Using device="webgpu"¶
torch-webgpu registers a custom PyTorch device called webgpu. You can use it just like cuda or mps.
Creating Tensors¶
import torch
import torch_webgpu
# Create directly on WebGPU
x = torch.tensor([1.0, 2.0, 3.0], device="webgpu")

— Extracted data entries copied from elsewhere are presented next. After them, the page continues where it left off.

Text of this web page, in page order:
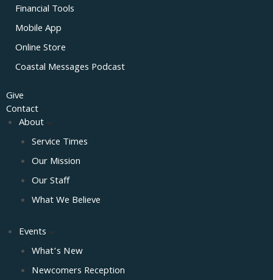
Financial Tools
Mobile App
Online Store
Coastal Messages Podcast
Give
Contact
About
Service Times
Our Mission
Our Staff
What We Believe
Events
What’s New
Newcomers Reception
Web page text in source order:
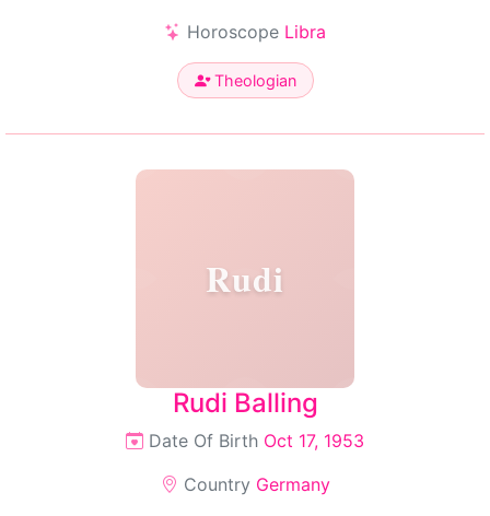
Horoscope Libra
Theologian
Rudi
Rudi Balling
Date Of Birth Oct 17, 1953
Country Germany
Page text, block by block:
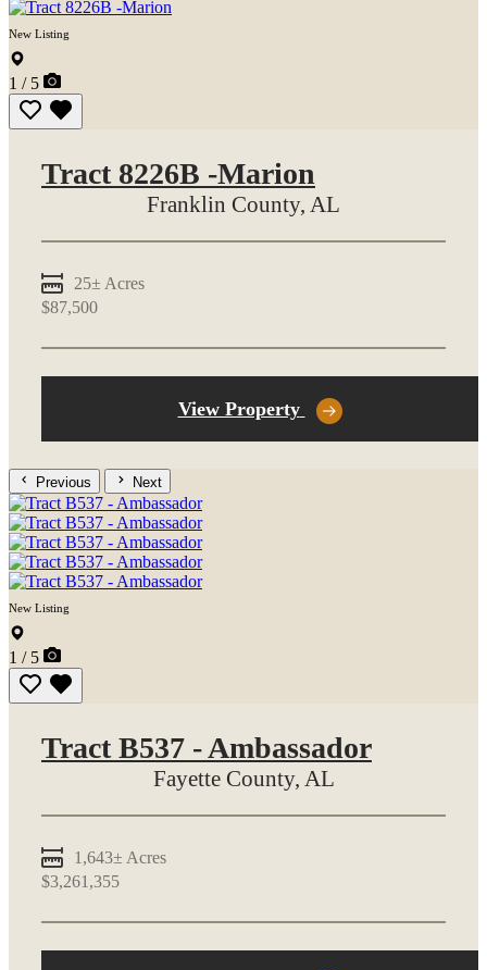
New Listing
1 / 5
Tract 8226B -Marion
Franklin County, AL
25± Acres
$87,500
View Property
Previous Next
New Listing
1 / 5
Tract B537 - Ambassador
Fayette County, AL
1,643± Acres
$3,261,355
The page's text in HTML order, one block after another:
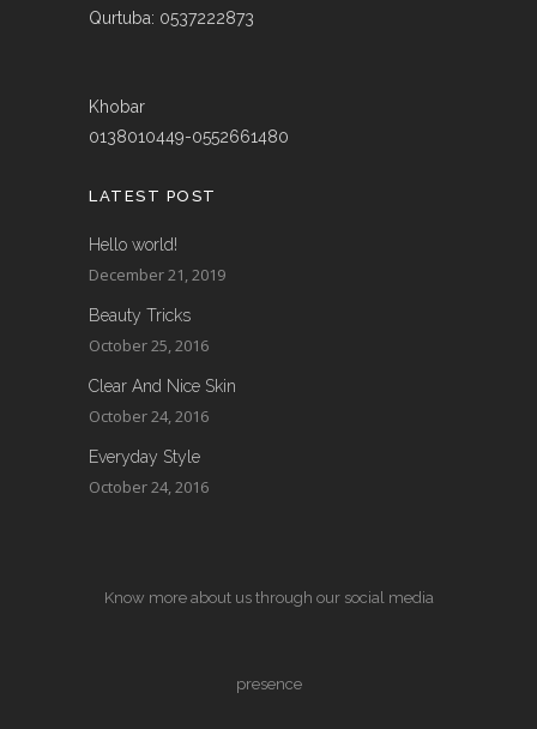
Qurtuba: 0537222873
Khobar
0138010449-0552661480
LATEST POST
Hello world!
December 21, 2019
Beauty Tricks
October 25, 2016
Clear And Nice Skin
October 24, 2016
Everyday Style
October 24, 2016
Know more about us through our social media
presence
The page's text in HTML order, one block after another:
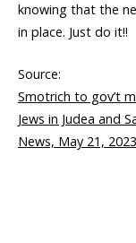
knowing that the
in place. Just do it!!
Source:
Smotrich to gov’t
Jews in Judea and
News, May 21, 2023
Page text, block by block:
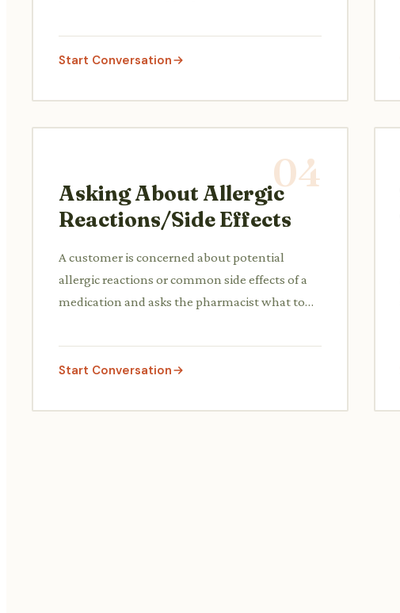
Start Conversation
04
Asking About Allergic
Reactions/Side Effects
A customer is concerned about potential
allergic reactions or common side effects of a
medication and asks the pharmacist what to
Start Conversation
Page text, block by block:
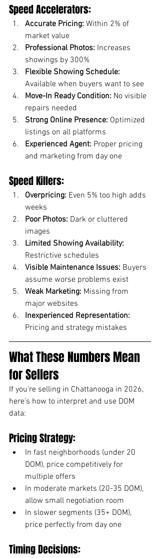
Speed Accelerators:
Accurate Pricing: Within 2% of
market value
Professional Photos: Increases
showings by 300%
Flexible Showing Schedule:
Available when buyers want to see
Move-In Ready Condition: No visible
repairs needed
Strong Online Presence: Optimized
listings on all platforms
Experienced Agent: Proper pricing
and marketing from day one
Speed Killers:
Overpricing: Even 5% too high adds
weeks
Poor Photos: Dark or cluttered
images
Limited Showing Availability:
Restrictive schedules
Visible Maintenance Issues: Buyers
assume worse problems exist
Weak Marketing: Missing from
major websites
Inexperienced Representation:
Pricing and strategy mistakes
What These Numbers Mean
for Sellers
If you're selling in Chattanooga in 2026,
here's how to interpret and use DOM
data:
Pricing Strategy:
In fast neighborhoods (under 20
DOM), price competitively for
multiple offers
In moderate markets (20-35 DOM),
allow small negotiation room
In slower segments (35+ DOM),
price perfectly from day one
Timing Decisions:
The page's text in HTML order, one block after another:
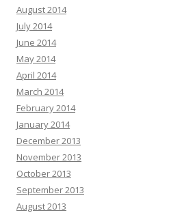
August 2014
July 2014
June 2014
May 2014
April 2014
March 2014
February 2014
January 2014
December 2013
November 2013
October 2013
September 2013
August 2013
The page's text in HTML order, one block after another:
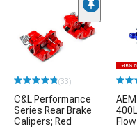
(33)
C&L Performance
Series Rear Brake
Calipers; Red
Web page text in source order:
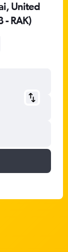
United
- RAK)
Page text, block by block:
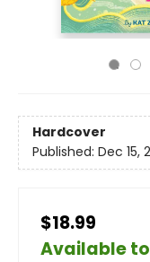
Hardcover
Published: Dec 15,
$18.99
Available
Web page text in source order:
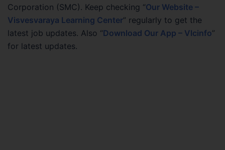
Corporation (SMC). Keep checking “Our Website –
Visvesvaraya Learning Center” regularly to get the
latest job updates. Also “Download Our App – Vlcinfo”
for latest updates.

y = torch.randn(3, 4, device="webgpu")
z = torch.zeros(10, device="webgpu")
Moving Tensors¶
# CPU to WebGPU
cpu_tensor = torch.randn(3, 3)
webgpu_tensor = cpu_tensor.to("webgpu")
# WebGPU to CPU
back_to_cpu = webgpu_tensor.to("cpu")
# Alternative syntax
webgpu_tensor = cpu_tensor.webgpu() # Not yet supported
Checking Device¶
x = torch.tensor([1.0], device="webgpu")
print(x.device) # webgpu
print(x.is_webgpu) # Not yet supported, use str(x.device) == "webgpu"
Supported Data Types¶
Currently, torch-webgpu supports:
- ✅
torch.float32(default, recommended) - 🚧
torch.float16(coming soon) - 🚧
torch.int32 - 🚧
torch.int64
Device Transfers¶
Data transfer between CPU and WebGPU:
# CPU → WebGPU
x_cpu = torch.randn(1000, 1000)
x_webgpu = x_cpu.to("webgpu") # Copies data to GPU memory
# WebGPU → CPU
x_back = x_webgpu.to("cpu") # Copies data back
# In-place operations stay on device
x_webgpu.mul_(2) # Still on WebGPU
Limitations¶
Current limitations of the device backend:
- Only float32 - Other dtypes coming soon
- Synchronous execution - Operations block until complete
- No direct CUDA interop - Must go through CPU
Best Practices¶
- Minimize transfers - Keep data on WebGPU as long as possible
- Use torch.compile - For models, the compiler is more optimized
- Batch operations - Larger operations are more efficient